Hospital Characteristics

Control variables were constructed from the AHA IT Supplement to control for a variety of organizational, technological, and market factors that have been shown to be related to the adoption of IT and HIE in existing literature.8,29 We included the following control variables for organizational IT: hospital EHR adoption level (less than basic EHR, basic EHR, or comprehensive EHR)30 and primary EHR vendor (individual vendors for the top 90% of hospitals listed individually, with all others classified as “other”). We also included a measure of whether or not the hospital used the dominant EHR in the hospital referral region (HRR), which has been found to be related to HIE capabilities.31 For our second aim, we included hospital program year in the MU program as a proxy for experience with MU. We controlled for the following hospital factors: participation in a regional HIO (RHIO), ownership (for-profit, local government, or nonprofit), size (<100 beds, 100-400 beds, or >400 beds), health system membership, teaching hospital status, critical access hospital status, medical home status, participation in CMS’ bundled payments program, participation in an accountable care organization (ACO), percentage of total inpatient days for Medicare patients, and percentage of total inpatient days for Medicaid patients. Regional control variables included US Census region where the hospital is located and urbanicity, defined by core-based statistical area codes of rural, micro, and metro. Finally, we included a measure of HRR market concentration using the Herfindahl-Hirschman Index. We used the total number of hospital beds per hospital in the HRR as the measure of hospital market share.32 This was classified into Federal Trade Commission categories of unconcentrated, moderately concentrated, and highly concentrated.33

Analytic Approach: Design and Statistical Analyses

We examined differences in hospitals under different HIE consent policy regimes, using χ2 analyses to test for bivariate relationships. We used logistic regression adjusting for hospital technology adoption levels and HIE participation, as well as hospital and regional characteristics, with standard errors clustered at the state level to correct for correlation across hospitals in the same state. From these models, we computed marginal effects estimates and 95% CIs for ease of interpretation. We also conducted subgroup analyses to disaggregate the findings from aim 1 across hospitals differing in their levels of technological sophistication. We divided our sample into hospitals attesting to MU2 (ie, those with HIE volume performance data) and those not attesting to MU2, and we used the same logistic regression model. We compared these results with our main model including all hospitals to identify potential differences in the relationship between opt-in consent policies and reported regulatory barriers across these 2 groups of hospitals. This allowed us to investigate the hypothesis that less technologically advanced hospitals were more likely to report regulatory barriers than relatively more technologically advanced hospitals.

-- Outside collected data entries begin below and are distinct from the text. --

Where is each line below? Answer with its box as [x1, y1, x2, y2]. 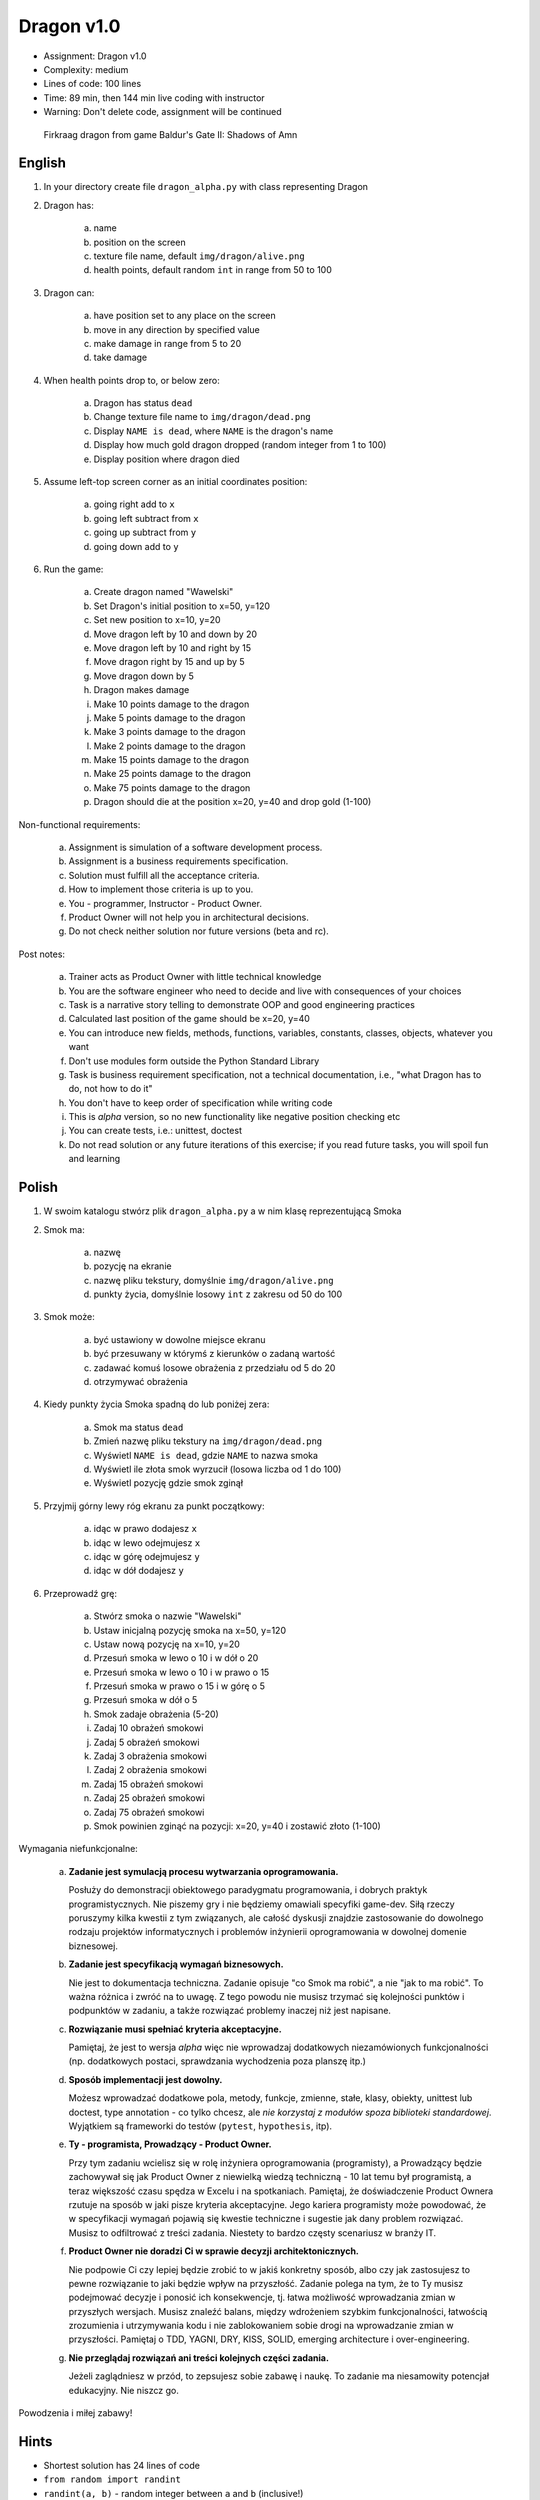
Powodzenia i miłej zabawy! [18, 2407, 133, 2419]
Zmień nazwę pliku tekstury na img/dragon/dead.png [93, 1435, 323, 1447]
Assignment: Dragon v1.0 [43, 50, 147, 62]
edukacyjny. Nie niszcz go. [68, 2384, 179, 2396]
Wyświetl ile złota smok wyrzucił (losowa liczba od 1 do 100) [93, 1463, 342, 1475]
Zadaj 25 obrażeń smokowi [93, 1792, 205, 1804]
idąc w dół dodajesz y [93, 1565, 184, 1577]
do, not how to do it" [68, 1083, 154, 1095]
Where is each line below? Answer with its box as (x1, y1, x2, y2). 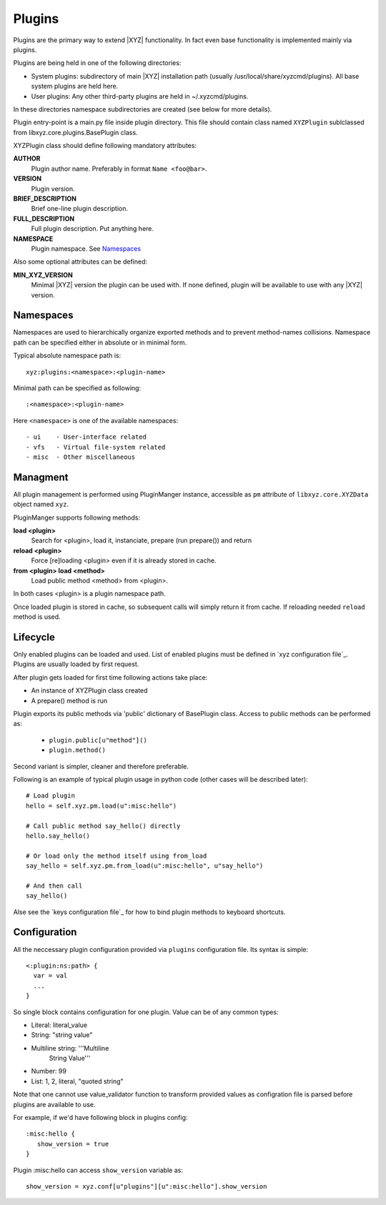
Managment (13, 471, 69, 483)
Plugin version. (31, 184, 75, 193)
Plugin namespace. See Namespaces (31, 244, 142, 253)
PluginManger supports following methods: (13, 513, 141, 522)
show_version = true (36, 1140, 109, 1148)
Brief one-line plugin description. (31, 204, 129, 213)
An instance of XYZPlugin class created (31, 686, 148, 695)
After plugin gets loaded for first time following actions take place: (13, 673, 208, 682)
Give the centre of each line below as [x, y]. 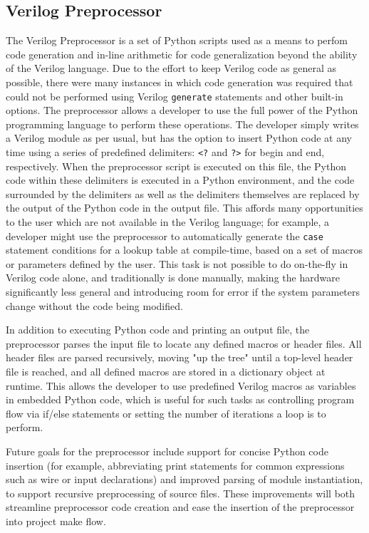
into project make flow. [56, 521]
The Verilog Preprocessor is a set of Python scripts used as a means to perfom [177, 40]
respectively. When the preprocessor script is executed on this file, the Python [176, 166]
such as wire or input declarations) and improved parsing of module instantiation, [184, 479]
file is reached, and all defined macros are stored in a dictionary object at [166, 372]
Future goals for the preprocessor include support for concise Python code [167, 451]
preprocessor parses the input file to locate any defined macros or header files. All [184, 343]
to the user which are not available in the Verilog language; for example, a [168, 222]
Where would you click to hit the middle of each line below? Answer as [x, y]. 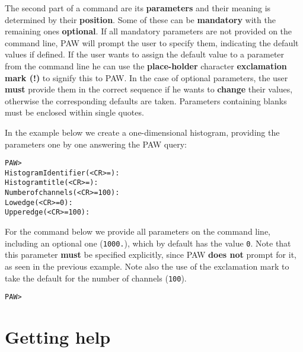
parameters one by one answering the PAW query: [96, 144]
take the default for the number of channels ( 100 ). [96, 278]
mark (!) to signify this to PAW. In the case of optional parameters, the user [146, 77]
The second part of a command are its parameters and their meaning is [138, 8]
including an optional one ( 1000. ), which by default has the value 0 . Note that [148, 243]
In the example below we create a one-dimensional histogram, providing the [142, 132]
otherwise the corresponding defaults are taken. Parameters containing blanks [146, 100]
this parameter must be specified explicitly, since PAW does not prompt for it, [151, 255]
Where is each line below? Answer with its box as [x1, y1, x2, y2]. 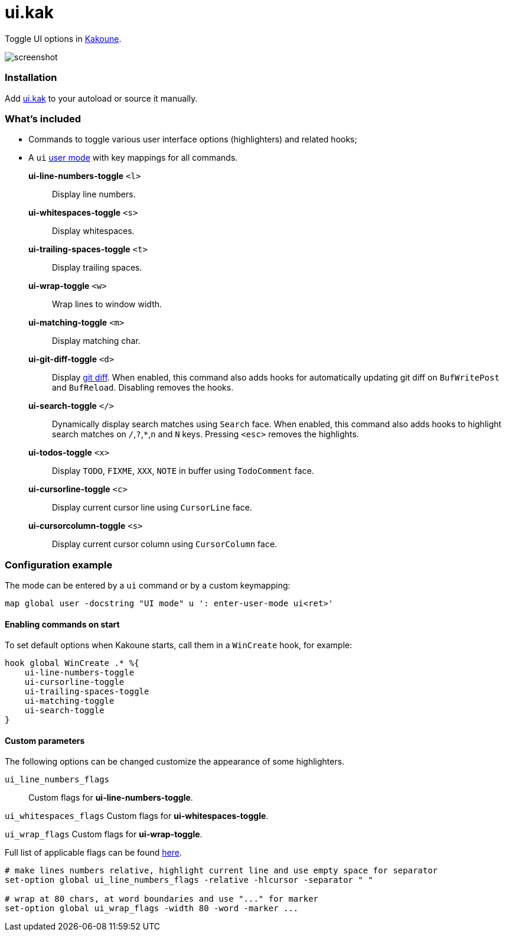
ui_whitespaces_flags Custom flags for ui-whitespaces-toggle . [5, 811, 269, 821]
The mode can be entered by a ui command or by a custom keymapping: [5, 580, 290, 590]
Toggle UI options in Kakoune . [5, 33, 122, 44]
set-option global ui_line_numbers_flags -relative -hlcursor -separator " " [5, 875, 373, 885]
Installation [5, 71, 57, 84]
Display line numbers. [52, 189, 136, 200]
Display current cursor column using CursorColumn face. [52, 539, 278, 550]
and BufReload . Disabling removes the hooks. [52, 382, 234, 393]
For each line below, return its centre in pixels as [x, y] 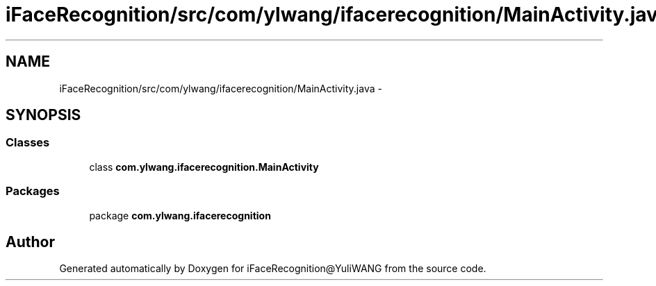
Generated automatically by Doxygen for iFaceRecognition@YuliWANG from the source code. [273, 269]
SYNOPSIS [43, 115]
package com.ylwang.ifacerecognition [180, 215]
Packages [33, 191]
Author [30, 242]
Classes [28, 143]
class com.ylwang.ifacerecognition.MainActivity [204, 167]
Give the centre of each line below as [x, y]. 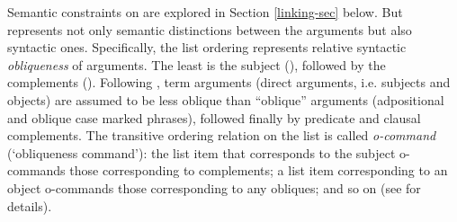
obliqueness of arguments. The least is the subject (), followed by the [197, 64]
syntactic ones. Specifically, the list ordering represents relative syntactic [207, 47]
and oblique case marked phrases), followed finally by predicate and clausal [214, 117]
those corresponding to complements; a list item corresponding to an [259, 170]
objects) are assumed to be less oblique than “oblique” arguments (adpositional [226, 99]
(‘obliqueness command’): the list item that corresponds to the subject [202, 152]
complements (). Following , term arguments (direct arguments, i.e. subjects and [229, 82]
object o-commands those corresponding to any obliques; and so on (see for [214, 187]
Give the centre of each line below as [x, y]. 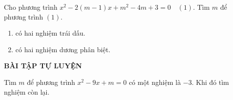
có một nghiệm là [155, 82]
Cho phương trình [31, 7]
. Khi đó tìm [210, 82]
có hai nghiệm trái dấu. [50, 33]
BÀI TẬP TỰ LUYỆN [43, 66]
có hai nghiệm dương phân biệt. [63, 49]
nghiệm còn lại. [27, 91]
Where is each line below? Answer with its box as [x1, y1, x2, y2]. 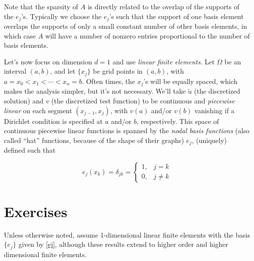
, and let [50, 66, 76, 76]
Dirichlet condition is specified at [4, 116, 103, 126]
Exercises [4, 201, 67, 221]
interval [4, 66, 26, 76]
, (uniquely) [191, 135, 227, 145]
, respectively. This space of [136, 116, 219, 126]
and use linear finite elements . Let [112, 56, 215, 66]
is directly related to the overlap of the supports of [87, 1, 240, 11]
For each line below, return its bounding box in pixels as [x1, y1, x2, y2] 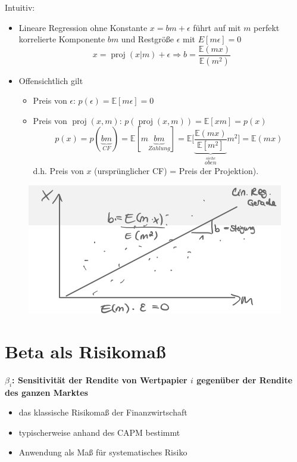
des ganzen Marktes [5, 386, 88, 398]
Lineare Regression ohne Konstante [18, 21, 148, 33]
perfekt [254, 21, 280, 33]
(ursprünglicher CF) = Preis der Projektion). [94, 164, 259, 176]
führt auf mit [193, 21, 241, 33]
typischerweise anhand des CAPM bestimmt [18, 426, 180, 438]
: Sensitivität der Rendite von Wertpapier [12, 373, 187, 386]
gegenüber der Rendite [196, 373, 293, 386]
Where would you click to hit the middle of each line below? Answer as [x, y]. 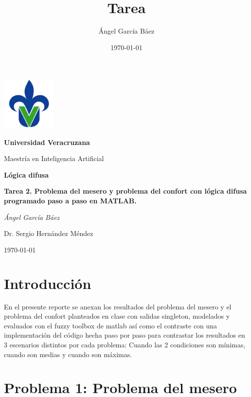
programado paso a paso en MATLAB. [70, 201]
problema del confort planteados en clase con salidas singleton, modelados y [117, 316]
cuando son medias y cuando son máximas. [68, 354]
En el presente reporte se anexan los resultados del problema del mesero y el [118, 306]
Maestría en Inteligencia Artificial [54, 158]
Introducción [48, 283]
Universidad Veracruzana [47, 142]
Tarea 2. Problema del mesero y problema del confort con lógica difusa [125, 191]
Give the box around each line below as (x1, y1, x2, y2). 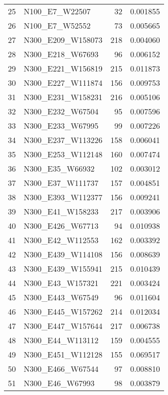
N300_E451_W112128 (24, 349, 103, 360)
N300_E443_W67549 (24, 291, 99, 303)
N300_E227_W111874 (24, 77, 103, 88)
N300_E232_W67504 (24, 106, 99, 117)
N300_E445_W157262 (24, 306, 103, 317)
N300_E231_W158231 (24, 91, 103, 103)
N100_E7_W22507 (24, 5, 91, 17)
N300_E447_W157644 (24, 320, 103, 331)
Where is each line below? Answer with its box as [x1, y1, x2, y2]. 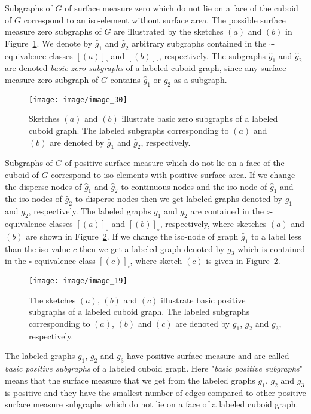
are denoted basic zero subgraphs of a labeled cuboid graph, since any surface [5, 62, 286, 74]
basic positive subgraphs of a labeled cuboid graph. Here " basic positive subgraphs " [5, 362, 303, 375]
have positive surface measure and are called [127, 349, 289, 362]
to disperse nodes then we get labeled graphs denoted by [75, 192, 283, 205]
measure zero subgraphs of [5, 25, 102, 38]
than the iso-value [5, 242, 71, 254]
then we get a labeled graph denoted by [79, 242, 225, 254]
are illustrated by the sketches [114, 25, 224, 38]
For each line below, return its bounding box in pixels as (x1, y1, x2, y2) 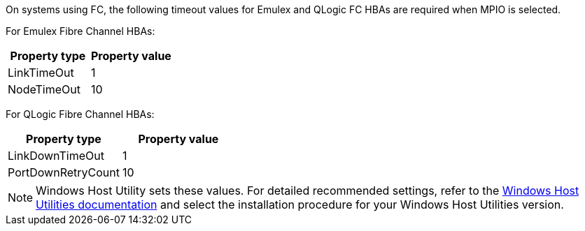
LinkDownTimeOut (8, 149, 104, 163)
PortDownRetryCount (8, 165, 120, 179)
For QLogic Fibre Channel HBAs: (6, 108, 155, 120)
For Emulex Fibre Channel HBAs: (6, 25, 155, 37)
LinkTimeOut (8, 66, 74, 80)
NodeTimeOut (8, 82, 80, 96)
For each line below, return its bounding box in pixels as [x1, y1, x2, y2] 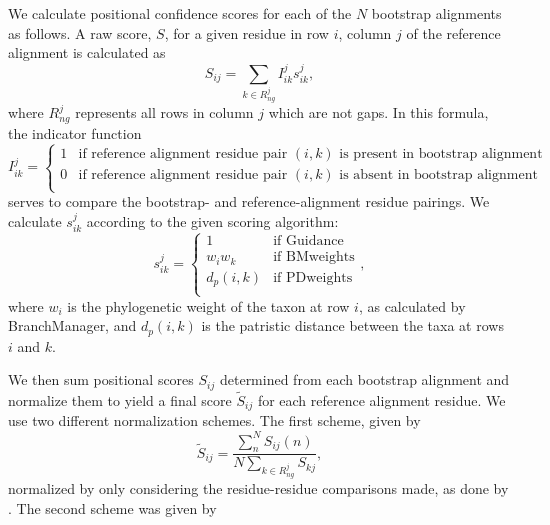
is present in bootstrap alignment [339, 146, 543, 161]
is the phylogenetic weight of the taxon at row [67, 295, 350, 316]
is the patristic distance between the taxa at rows [201, 315, 504, 336]
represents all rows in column [75, 102, 254, 123]
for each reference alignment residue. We [257, 389, 506, 410]
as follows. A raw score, [8, 22, 152, 43]
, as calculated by [358, 295, 466, 316]
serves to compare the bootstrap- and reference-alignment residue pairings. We [8, 191, 490, 212]
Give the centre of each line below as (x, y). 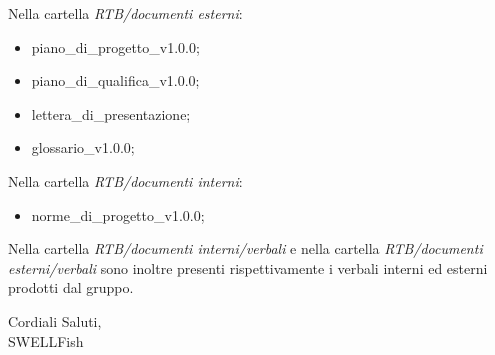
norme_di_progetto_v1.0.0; (118, 214)
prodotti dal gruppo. (71, 287)
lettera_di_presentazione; (111, 113)
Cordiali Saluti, (55, 320)
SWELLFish (46, 340)
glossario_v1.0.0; (83, 147)
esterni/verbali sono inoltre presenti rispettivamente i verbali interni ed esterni (248, 267)
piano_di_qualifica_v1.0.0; (115, 80)
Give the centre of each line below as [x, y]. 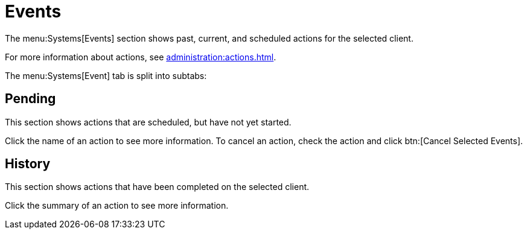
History [28, 164]
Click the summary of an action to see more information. [117, 206]
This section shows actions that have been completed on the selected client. [157, 187]
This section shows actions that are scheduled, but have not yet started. [148, 122]
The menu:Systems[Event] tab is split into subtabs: [106, 75]
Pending [30, 99]
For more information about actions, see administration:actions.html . [141, 57]
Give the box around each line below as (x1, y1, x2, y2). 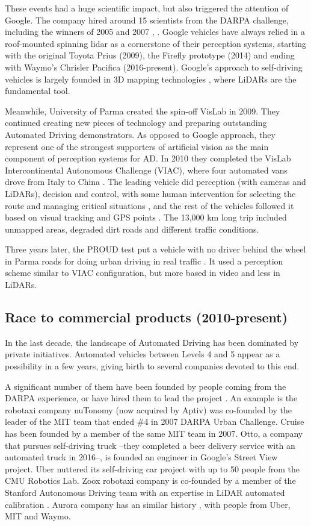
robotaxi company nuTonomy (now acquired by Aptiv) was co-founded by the (5, 403, 292, 416)
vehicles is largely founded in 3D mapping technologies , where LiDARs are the (5, 72, 297, 85)
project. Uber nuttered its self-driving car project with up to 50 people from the (5, 462, 300, 475)
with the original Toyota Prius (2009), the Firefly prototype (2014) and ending (5, 49, 295, 61)
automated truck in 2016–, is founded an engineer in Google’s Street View (5, 451, 278, 463)
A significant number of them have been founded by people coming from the (5, 380, 286, 392)
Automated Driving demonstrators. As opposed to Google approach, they (5, 128, 276, 140)
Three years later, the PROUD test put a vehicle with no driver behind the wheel (5, 243, 306, 255)
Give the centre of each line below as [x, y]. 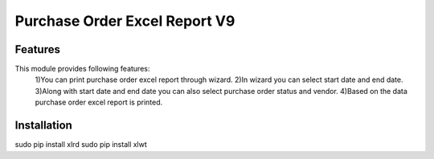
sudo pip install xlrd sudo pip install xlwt [81, 145]
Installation [43, 126]
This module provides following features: [82, 69]
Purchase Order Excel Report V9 [125, 21]
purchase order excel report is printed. [99, 102]
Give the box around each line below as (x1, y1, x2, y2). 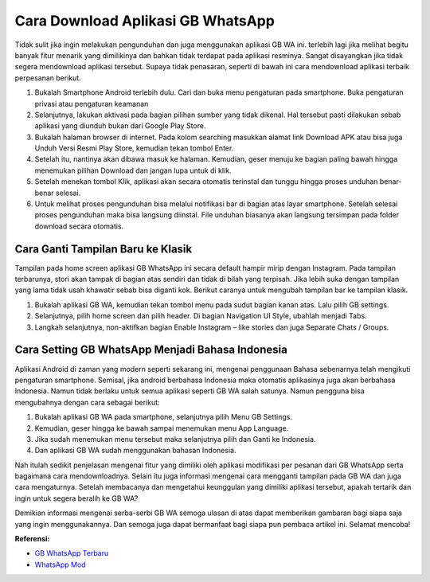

For our second aim, we used multiple linear regression, controlling for hospital technology adoption and experience in the MU program, organizational factors, and regional characteristics. We clustered standard errors at the state level. As a robustness check for both aims, we added controls for potential collider variables capturing hospital HIE capabilities that we excluded from our main regression models in separate regression models to validate that our primary estimates did not differ from those adjusting for these capabilities. All data preparation and analyses were performed in R (R Project; Vienna, Austria) using the RStudio development environment (RStudio; Boston, Massachusetts).